Flask development server with X-Sendfile

痴心易碎 提交于 2020-01-05 11:56:09

问题


I have a Flask application that will run under Apache in production. I have some static files, but they require authenticated access. So using X-Sendfile seemed reasonable to speed up the file delivery after authentication:

flaskapp = flask.Flask()
flaskapp.use_x_sendfile = True

Then where I'm generating the response:

return flask.send_file(filepath)

It seems to work fine under Apache. The problem is when I run the development server:

# Use SharedDataMiddleware to deliver JS, CSS, icons, etc.
flaskapp.wsgi_app = SharedDataMiddleware(flaskapp.wsgi_app, {'/static': '/path/to/static'})
flaskapp.run(host='0.0.0.0', debug=True)

When I run it this way with use_x_sendfile = True, the X-Sendfile header shows up in the actual response and an empty file (0 byte) is delivered to the client. Turning off X-Sendfile (and forcing the browser to discard the cached file) fixes the issue, so it seems the Werkzeug server Flask runs isn't processing the X-Sendfile header. Is there a way to enable the development server to process X-Sendfile, or am I forced to turn this off during development?


回答1:


The flask documentation mentions that the server must support the X-Sendfile, and werkzeug's dev server doesn't (there's no mention anywhere in the documentation and a grep through werkzeug's source for sendfile returned no matches).
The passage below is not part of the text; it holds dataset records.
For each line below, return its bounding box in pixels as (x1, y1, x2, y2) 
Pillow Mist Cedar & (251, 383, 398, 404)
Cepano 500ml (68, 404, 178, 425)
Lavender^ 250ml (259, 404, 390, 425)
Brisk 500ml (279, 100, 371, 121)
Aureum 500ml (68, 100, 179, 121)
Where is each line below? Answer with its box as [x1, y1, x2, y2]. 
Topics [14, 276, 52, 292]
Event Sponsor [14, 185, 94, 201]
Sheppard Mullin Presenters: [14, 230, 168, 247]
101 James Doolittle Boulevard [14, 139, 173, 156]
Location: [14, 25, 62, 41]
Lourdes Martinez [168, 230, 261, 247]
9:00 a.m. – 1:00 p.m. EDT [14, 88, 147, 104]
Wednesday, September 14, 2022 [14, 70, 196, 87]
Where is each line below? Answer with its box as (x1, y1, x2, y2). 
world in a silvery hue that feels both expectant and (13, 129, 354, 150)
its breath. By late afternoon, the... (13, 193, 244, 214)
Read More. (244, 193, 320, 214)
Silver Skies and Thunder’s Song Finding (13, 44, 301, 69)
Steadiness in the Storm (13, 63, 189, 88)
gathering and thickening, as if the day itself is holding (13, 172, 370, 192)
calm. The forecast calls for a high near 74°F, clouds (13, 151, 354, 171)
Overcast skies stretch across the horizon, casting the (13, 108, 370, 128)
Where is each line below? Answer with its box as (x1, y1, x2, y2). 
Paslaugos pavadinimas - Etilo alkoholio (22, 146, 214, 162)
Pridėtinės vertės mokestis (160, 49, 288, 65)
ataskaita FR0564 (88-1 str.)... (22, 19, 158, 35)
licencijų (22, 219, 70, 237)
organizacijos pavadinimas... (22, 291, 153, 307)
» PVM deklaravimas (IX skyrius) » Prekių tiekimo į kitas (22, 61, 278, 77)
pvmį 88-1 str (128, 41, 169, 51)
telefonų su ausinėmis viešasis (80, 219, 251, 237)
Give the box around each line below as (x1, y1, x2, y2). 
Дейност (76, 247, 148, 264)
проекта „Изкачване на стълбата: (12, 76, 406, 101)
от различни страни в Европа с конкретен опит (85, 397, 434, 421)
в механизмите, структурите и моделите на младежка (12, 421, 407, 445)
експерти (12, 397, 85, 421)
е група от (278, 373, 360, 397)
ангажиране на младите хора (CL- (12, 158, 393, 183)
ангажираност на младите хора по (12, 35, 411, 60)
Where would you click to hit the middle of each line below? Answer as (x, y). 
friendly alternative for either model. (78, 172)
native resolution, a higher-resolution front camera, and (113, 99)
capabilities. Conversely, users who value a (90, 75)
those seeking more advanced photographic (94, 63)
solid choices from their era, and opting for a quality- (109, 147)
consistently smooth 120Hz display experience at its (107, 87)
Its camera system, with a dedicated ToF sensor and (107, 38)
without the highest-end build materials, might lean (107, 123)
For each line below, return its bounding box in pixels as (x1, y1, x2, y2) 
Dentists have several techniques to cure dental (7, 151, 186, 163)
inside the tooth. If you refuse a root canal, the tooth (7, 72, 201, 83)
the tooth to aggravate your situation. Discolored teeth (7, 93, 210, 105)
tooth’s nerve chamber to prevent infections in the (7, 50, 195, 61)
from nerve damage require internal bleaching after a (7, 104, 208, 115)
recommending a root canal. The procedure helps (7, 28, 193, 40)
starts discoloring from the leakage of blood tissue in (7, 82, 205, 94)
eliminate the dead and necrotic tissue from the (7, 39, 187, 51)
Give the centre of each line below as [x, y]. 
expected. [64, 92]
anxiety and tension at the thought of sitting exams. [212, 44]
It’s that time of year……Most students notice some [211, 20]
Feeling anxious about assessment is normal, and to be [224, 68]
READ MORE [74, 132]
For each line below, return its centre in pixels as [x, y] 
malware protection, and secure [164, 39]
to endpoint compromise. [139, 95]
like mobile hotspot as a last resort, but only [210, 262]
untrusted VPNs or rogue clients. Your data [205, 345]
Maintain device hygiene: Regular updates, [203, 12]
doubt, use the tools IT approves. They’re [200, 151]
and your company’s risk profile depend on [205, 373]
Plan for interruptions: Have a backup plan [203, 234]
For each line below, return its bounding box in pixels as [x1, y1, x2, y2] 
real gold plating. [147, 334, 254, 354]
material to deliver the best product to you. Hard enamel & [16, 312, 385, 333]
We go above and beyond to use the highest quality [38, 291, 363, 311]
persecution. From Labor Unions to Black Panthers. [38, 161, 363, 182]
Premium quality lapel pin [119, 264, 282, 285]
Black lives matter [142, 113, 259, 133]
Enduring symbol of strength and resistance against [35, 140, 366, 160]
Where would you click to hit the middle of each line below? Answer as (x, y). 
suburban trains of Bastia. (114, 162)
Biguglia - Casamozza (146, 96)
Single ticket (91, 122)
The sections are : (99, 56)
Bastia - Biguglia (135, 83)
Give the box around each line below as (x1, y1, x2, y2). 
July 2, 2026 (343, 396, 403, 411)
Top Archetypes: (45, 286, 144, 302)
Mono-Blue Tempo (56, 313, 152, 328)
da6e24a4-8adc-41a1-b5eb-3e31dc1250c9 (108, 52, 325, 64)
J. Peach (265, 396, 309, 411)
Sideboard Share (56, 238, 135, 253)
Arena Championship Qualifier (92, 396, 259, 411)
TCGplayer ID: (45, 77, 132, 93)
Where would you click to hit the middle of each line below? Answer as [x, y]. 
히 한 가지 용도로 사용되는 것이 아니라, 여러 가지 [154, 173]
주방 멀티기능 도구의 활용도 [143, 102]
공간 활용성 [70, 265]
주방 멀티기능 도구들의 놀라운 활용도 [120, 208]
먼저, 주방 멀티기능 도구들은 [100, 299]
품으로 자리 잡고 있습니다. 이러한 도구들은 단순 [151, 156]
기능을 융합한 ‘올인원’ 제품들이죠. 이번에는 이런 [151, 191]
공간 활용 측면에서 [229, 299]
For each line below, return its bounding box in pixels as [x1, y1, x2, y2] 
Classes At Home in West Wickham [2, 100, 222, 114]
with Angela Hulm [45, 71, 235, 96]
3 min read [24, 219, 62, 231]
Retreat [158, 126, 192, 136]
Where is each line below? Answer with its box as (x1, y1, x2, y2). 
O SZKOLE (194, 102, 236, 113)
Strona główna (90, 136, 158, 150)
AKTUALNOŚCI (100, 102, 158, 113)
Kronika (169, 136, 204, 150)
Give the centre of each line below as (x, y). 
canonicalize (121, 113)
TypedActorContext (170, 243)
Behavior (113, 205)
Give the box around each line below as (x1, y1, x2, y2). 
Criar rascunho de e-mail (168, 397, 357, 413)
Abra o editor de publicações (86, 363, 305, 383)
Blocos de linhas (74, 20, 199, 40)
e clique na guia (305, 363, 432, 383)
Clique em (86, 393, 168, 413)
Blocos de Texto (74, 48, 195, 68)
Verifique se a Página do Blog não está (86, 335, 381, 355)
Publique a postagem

It wouldn't probably be too hard to add this behaviour to the server, but I'm not really sure if supporting such advanced features is a priority for a developement server.

Btw, as additional keyword arguments to run are passed through to werkzeug's run_simple, you don't need to create the middleware yourself, you can just use:

flaskapp.run(host='0.0.0.0', debug=True, static_files={'/static': '/path/to/static'})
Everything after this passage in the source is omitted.